Return each entry below exactly. Skip the images.

[Dataset entries]

===

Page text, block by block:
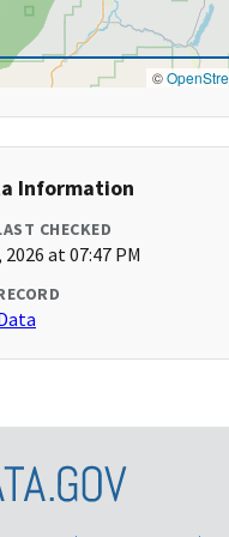
©
Information
CHECKED
at 07:47 PM
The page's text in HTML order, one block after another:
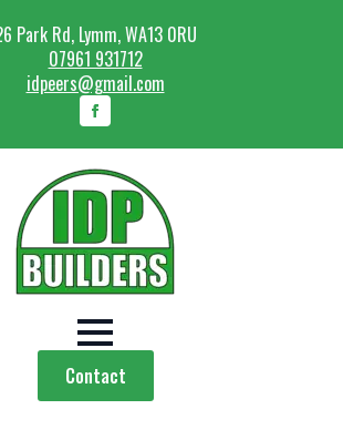
Park Rd, Lymm, WA13 0RU
07961 931712
idpeers@gmail.com
Contact

===

The answer:
Page text, block by block:
©
Information
CHECKED
at 07:47 PM
The page's text in HTML order, one block after another:
Park Rd, Lymm, WA13 0RU
07961 931712
idpeers@gmail.com
Contact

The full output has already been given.